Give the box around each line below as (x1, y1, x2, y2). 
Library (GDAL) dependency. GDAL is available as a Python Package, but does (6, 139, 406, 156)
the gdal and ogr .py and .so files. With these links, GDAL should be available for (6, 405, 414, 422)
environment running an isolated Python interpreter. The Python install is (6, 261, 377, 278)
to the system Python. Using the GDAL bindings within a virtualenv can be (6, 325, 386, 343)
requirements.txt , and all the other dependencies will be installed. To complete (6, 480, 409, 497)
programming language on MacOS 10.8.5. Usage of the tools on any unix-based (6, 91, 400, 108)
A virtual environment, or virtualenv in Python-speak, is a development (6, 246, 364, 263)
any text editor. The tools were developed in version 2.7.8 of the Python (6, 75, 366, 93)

* * *

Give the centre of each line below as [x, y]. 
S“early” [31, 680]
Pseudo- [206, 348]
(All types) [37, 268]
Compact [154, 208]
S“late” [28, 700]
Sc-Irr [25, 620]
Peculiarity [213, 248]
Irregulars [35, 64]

What the exercise asks>
Since only part of the listing is wanted, copy exactly the lines from the one holding "environment running an" to the one holding "any text editor.", both included.

Solution for this problem>
environment running an isolated Python interpreter. The Python install is (6, 261, 377, 278)
to the system Python. Using the GDAL bindings within a virtualenv can be (6, 325, 386, 343)
requirements.txt , and all the other dependencies will be installed. To complete (6, 480, 409, 497)
programming language on MacOS 10.8.5. Usage of the tools on any unix-based (6, 91, 400, 108)
A virtual environment, or virtualenv in Python-speak, is a development (6, 246, 364, 263)
any text editor. The tools were developed in version 2.7.8 of the Python (6, 75, 366, 93)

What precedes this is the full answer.